• PROMPT:
Print out each entry below in full, exactly as given, excluding pictures.
=== Begin Enclosure ===
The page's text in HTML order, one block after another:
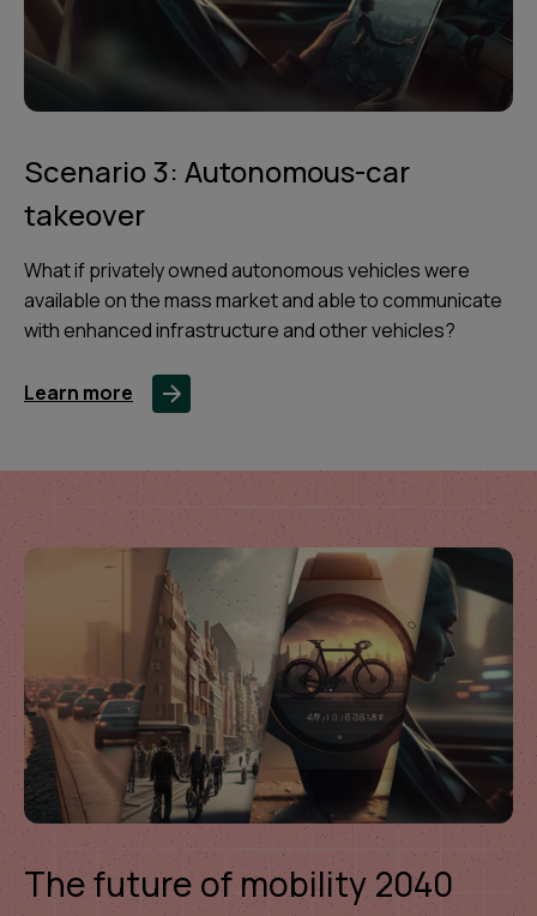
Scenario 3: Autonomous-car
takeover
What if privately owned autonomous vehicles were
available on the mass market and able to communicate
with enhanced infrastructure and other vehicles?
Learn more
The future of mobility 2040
=== End Enclosure ===
• TASK SOLUTION:
The page's text in HTML order, one block after another:
Scenario 3: Autonomous-car
takeover
What if privately owned autonomous vehicles were
available on the mass market and able to communicate
with enhanced infrastructure and other vehicles?
Learn more
The future of mobility 2040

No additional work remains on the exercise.